Define Success Before You Start

Agents perform significantly better when given explicit success criteria rather than vague direction. "Improve this feature" is not a useful instruction. "Fix the failing test in this module, preserve the existing API contract, and update only these three files" is.

Where possible, write the test first. Let the agent iterate until it passes. Use tooling in the loop. Define what done looks like in concrete terms.

This shifts the human role from writing every implementation detail to defining outcomes and reviewing execution. That is a more productive place to be, assuming the outcomes are defined precisely enough.

Subagents for Exploration

For larger tasks with independent components, there is value in running subagents in parallel. One inspects documentation, another analyses a module, another investigates test failures. This keeps individual context windows cleaner and avoids the agent trying to hold an entire complex system in its head at once.

The caveat is important: each subagent needs a single focused task, results need to be reviewed before acting on them, and a human or coordinating agent still needs to decide what conclusions actually matter. Parallelism as structured exploration is useful. Parallelism as chaotic delegation produces fragmented, unreliable output.

The Broader Philosophy

Underpinning all of this is a straightforward engineering philosophy: minimal code that solves the problem, without speculative architecture, unnecessary abstractions, or cleverness for its own sake.

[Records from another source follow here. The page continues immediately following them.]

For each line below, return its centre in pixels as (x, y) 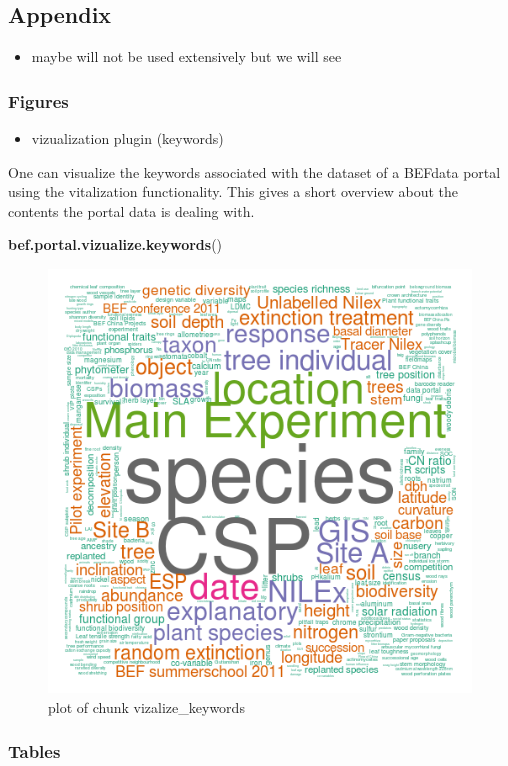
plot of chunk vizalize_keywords (146, 706)
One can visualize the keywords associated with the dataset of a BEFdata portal (254, 171)
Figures (38, 100)
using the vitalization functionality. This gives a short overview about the (233, 191)
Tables (34, 751)
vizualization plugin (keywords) (127, 138)
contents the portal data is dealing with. (131, 210)
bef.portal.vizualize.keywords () (115, 244)
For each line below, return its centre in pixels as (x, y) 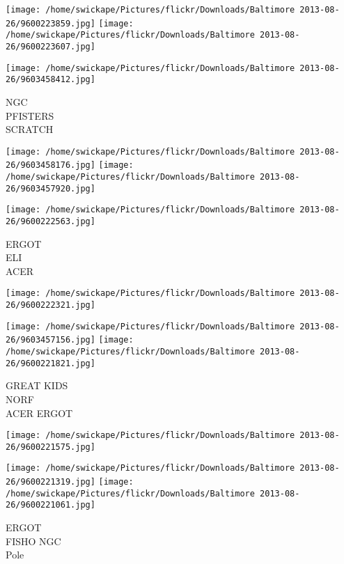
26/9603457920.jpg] (50, 188)
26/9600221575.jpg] (50, 447)
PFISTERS (30, 115)
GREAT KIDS (37, 385)
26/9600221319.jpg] (50, 482)
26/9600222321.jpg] (50, 305)
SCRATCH (30, 129)
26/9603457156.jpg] (50, 340)
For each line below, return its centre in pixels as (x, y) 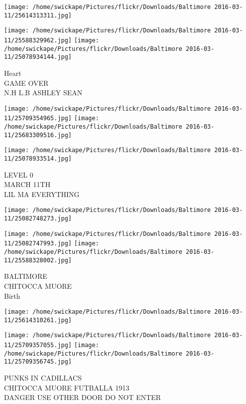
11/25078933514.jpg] (38, 159)
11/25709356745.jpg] (38, 362)
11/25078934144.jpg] (38, 57)
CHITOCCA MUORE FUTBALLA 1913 (67, 387)
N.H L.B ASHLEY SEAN (43, 93)
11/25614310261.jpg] (38, 320)
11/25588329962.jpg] (38, 40)
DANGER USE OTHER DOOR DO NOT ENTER (83, 397)
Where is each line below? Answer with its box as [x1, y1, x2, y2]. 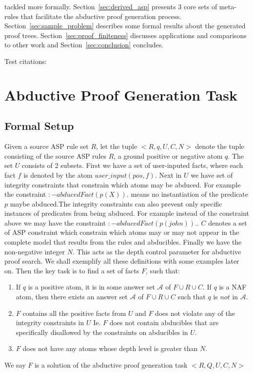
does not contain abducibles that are [109, 317, 219, 328]
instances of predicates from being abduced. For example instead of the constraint [4, 208, 250, 218]
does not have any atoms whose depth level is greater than [22, 343, 198, 353]
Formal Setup [4, 118, 74, 133]
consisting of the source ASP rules [4, 150, 107, 161]
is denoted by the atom [23, 169, 93, 180]
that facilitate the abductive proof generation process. [20, 11, 182, 21]
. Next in [155, 169, 182, 180]
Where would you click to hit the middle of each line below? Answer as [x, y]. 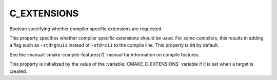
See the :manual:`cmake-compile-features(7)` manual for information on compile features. [105, 54]
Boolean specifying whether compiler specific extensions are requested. [86, 29]
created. [18, 71]
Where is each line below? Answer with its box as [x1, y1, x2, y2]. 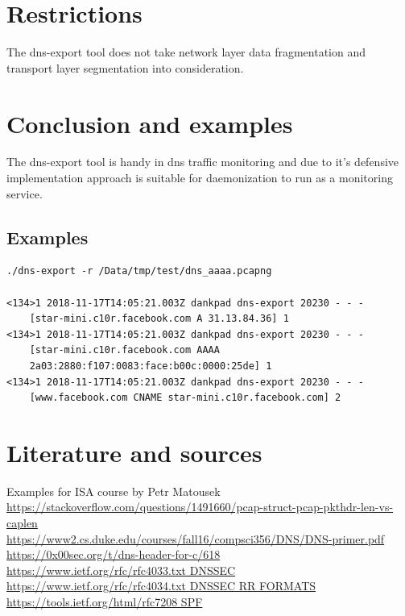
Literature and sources [6, 435, 262, 468]
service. [6, 185, 43, 202]
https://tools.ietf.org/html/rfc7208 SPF [6, 593, 203, 610]
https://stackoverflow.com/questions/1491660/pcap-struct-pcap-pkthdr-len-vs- [6, 498, 394, 515]
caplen [6, 514, 38, 531]
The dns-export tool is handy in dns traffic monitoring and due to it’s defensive [6, 153, 399, 170]
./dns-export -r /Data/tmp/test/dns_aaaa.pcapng [6, 265, 272, 277]
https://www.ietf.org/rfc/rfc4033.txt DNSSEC [6, 561, 236, 578]
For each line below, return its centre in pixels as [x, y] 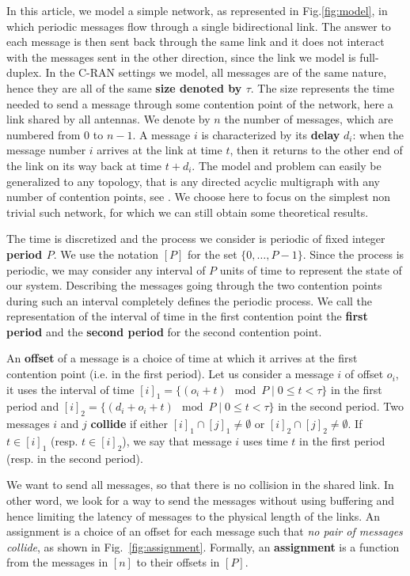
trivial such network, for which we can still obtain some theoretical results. [188, 212]
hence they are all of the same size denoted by [124, 87]
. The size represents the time [322, 87]
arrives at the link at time [159, 150]
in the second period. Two [341, 406]
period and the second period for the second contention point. [164, 331]
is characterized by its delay [271, 134]
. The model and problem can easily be [287, 165]

This matters more now than it did before. When generating a framework takes seconds, the temptation to generate one increases. But easy generation is not good design. The best code is often direct, obvious, and boring. A CLAUDE.md that reminds the agent of this is doing real work.

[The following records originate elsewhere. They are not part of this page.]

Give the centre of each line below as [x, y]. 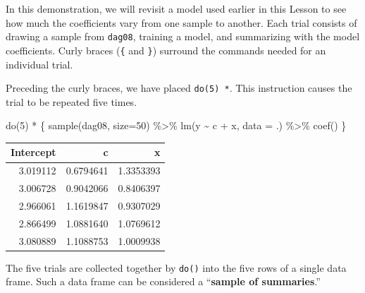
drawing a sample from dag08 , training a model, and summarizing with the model [183, 36]
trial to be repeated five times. [72, 101]
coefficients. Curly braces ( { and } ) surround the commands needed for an [166, 50]
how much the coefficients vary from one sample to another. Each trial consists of [181, 22]
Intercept [33, 152]
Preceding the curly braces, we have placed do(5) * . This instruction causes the [179, 88]
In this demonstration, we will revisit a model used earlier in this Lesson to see [176, 8]
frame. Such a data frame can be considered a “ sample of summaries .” [163, 281]
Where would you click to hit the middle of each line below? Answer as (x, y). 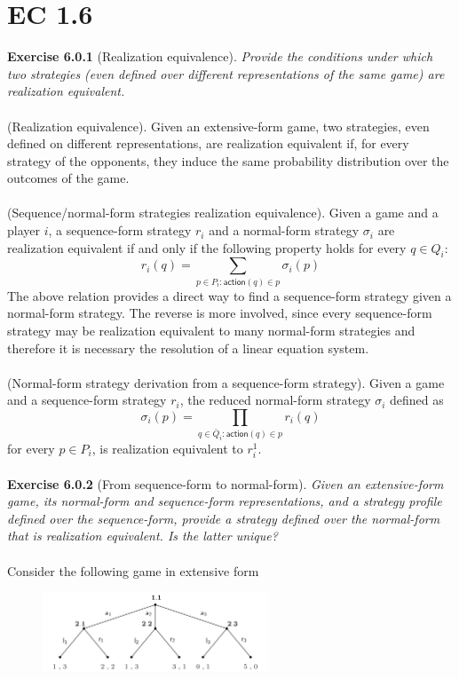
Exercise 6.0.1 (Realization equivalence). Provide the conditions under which (220, 56)
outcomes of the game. (68, 178)
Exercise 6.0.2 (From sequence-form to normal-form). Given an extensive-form (226, 483)
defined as (417, 400)
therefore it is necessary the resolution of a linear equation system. (188, 347)
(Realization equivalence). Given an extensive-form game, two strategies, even (218, 126)
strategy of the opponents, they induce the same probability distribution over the (228, 160)
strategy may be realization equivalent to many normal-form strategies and (211, 330)
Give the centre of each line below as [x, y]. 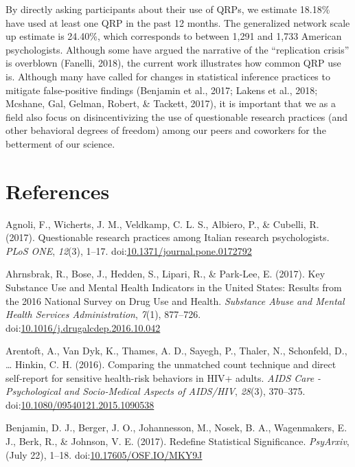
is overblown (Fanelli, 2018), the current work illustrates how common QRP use [173, 63]
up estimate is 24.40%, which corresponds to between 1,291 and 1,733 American [174, 36]
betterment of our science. [60, 143]
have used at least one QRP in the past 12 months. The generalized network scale [178, 22]
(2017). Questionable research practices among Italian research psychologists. [168, 237]
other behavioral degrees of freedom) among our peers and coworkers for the [166, 130]
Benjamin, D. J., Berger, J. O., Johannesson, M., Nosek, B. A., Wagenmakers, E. [176, 428]
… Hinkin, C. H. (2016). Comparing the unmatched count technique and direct [171, 364]
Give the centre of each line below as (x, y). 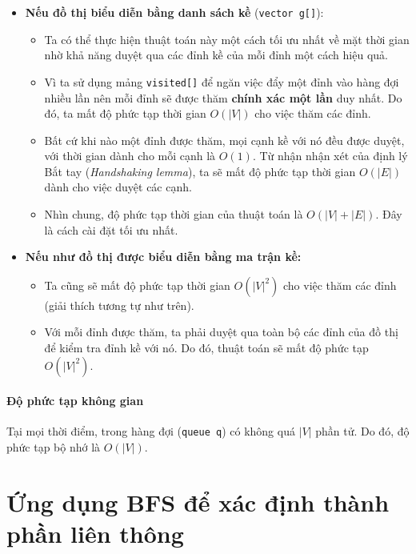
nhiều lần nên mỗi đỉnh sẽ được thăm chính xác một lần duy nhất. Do (223, 97)
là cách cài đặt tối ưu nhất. (111, 229)
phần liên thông (95, 534)
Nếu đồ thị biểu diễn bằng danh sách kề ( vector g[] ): (174, 12)
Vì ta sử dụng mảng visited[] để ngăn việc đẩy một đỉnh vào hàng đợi (222, 81)
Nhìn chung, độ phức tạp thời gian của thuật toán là (174, 214)
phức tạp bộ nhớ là (54, 447)
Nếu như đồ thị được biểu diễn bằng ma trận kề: (163, 257)
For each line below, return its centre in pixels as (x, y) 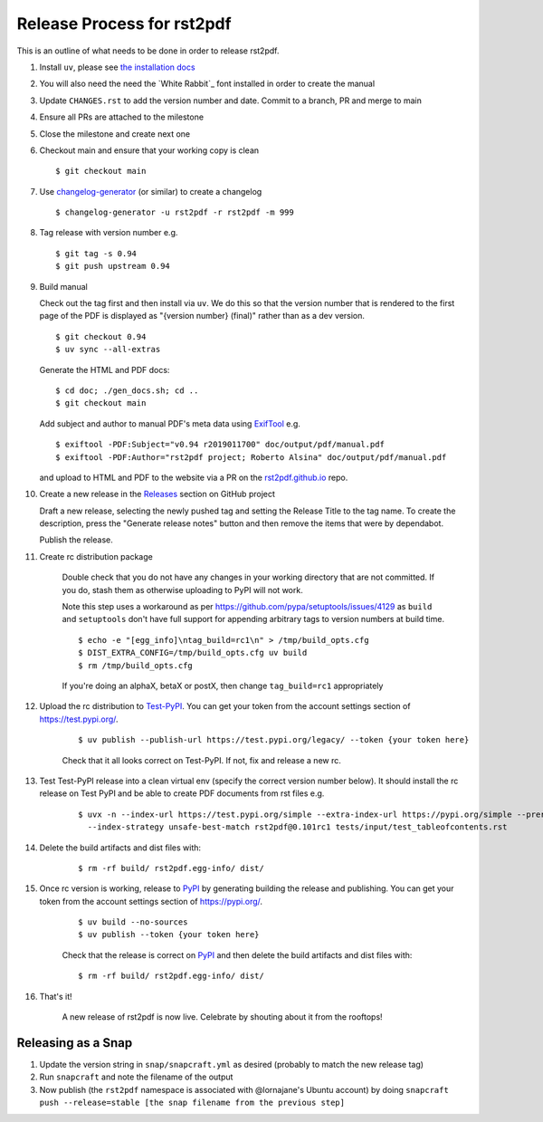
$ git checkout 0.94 (101, 336)
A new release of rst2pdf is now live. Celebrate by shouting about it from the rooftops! (223, 1017)
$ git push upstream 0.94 (113, 266)
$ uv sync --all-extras (108, 350)
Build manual (63, 286)
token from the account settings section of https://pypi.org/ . (151, 901)
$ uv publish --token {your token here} (169, 935)
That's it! (56, 996)
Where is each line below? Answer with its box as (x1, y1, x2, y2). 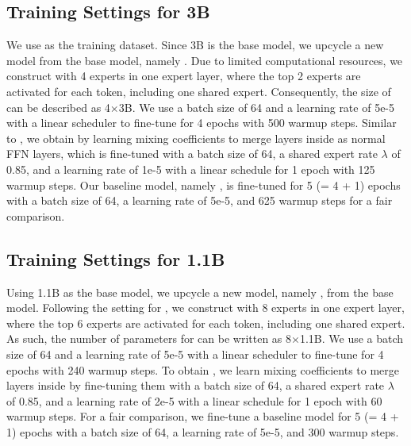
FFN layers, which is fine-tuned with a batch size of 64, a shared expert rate (6, 145, 378, 162)
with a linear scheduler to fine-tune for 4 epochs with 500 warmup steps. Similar (6, 114, 397, 131)
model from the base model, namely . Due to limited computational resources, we (6, 52, 403, 68)
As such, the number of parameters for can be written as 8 (6, 330, 292, 347)
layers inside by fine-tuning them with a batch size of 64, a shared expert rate (6, 377, 385, 394)
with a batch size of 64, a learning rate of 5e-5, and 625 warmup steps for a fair (6, 192, 393, 209)
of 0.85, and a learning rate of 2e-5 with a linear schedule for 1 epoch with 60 (6, 392, 382, 409)
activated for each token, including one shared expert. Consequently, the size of (6, 83, 391, 99)
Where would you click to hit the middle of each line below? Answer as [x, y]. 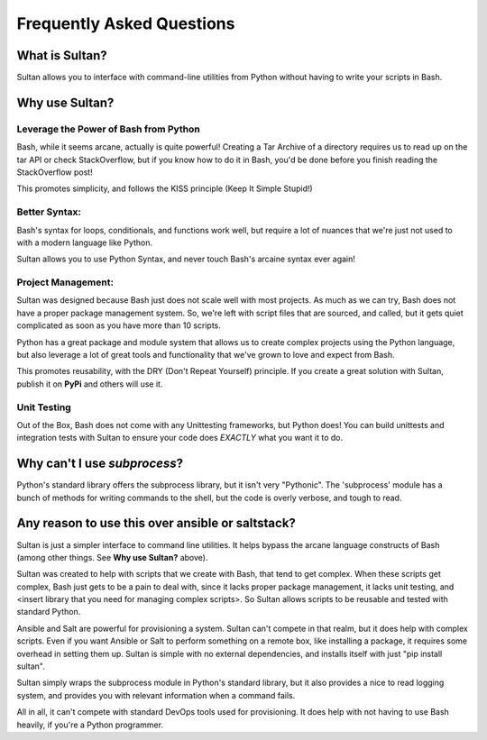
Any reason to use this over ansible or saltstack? [156, 523]
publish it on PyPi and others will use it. [90, 384]
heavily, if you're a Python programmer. [90, 725]
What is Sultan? [62, 55]
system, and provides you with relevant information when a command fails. [156, 695]
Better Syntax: [49, 212]
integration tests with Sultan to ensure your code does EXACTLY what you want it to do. [179, 438]
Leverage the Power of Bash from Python [108, 129]

The corollary is that the agent should not take shortcuts either. If a test is failing, weakening the test is not a fix. If there is a type error, casting to any is not a solution. The agent should find root causes and solve actual problems, not paper over them.

What Happens to Engineering as Agents Get Better

Karpathy's framework also touches on some bigger questions worth sitting with. What happens to the skill gap between developers when agents become ubiquitous? Do generalists start outcompeting specialists because they can coordinate AI across multiple domains simultaneously? What does engineering mastery actually look like when the bottleneck shifts from implementation to judgement?

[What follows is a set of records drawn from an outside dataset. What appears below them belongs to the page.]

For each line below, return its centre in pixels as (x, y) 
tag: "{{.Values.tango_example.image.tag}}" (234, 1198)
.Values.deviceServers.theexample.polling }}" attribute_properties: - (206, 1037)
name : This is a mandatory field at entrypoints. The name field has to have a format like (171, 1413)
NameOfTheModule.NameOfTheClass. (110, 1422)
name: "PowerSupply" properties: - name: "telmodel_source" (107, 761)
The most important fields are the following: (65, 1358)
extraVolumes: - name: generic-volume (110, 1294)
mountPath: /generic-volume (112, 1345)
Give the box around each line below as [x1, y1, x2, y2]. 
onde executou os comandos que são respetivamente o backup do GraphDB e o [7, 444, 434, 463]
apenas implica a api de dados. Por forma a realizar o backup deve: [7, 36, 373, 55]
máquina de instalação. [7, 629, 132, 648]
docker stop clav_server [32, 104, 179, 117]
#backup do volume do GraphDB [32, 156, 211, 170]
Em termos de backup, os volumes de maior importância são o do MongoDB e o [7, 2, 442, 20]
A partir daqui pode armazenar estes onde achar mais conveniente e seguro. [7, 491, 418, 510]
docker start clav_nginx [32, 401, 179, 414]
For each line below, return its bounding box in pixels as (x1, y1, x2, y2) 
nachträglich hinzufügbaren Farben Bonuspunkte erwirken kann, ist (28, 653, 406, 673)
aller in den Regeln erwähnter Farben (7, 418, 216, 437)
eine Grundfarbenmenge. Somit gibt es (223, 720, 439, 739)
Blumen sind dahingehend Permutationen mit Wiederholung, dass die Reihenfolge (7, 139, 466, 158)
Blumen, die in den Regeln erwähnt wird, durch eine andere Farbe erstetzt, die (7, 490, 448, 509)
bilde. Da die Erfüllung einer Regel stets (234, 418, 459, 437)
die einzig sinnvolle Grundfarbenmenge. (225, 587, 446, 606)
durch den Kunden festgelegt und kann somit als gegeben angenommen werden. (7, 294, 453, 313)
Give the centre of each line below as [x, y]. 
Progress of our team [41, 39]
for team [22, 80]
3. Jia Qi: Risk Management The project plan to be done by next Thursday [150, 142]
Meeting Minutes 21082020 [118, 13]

These are not hypothetical. If AI coding agents continue to improve, software development shifts away from writing every implementation detail and toward orchestrating agents, defining specifications, evaluating outputs, and composing systems. That changes what it means to be effective in the role.

There is also the risk that cheap code generation floods the ecosystem with low-quality software. When generation is easy, judgement becomes more valuable, not less. The developers who thrive will be the ones with taste: knowing what good looks like, catching what the agent missed, and maintaining standards even when cutting corners is trivially easy.

What to Put in a CLAUDE.md

A practical file should encode your team's engineering values clearly. How should the agent plan? When should it ask for clarification? How small should edits be? What does the testing requirement look like? What should it never do without explicit instruction?

Something like: plan before major changes, prefer simple solutions, keep edits focused, run tests, do not touch unrelated code, do not introduce speculative abstractions, do not hide errors with weak fixes, ask when requirements are unclear.

That is not a revolutionary document. It is a disciplined one. And in the context of an increasingly autonomous coding agent, a disciplined document is worth quite a lot.

The future of software development is not agents running free. It is agents running well, inside boundaries that a thoughtful engineer took the time to define.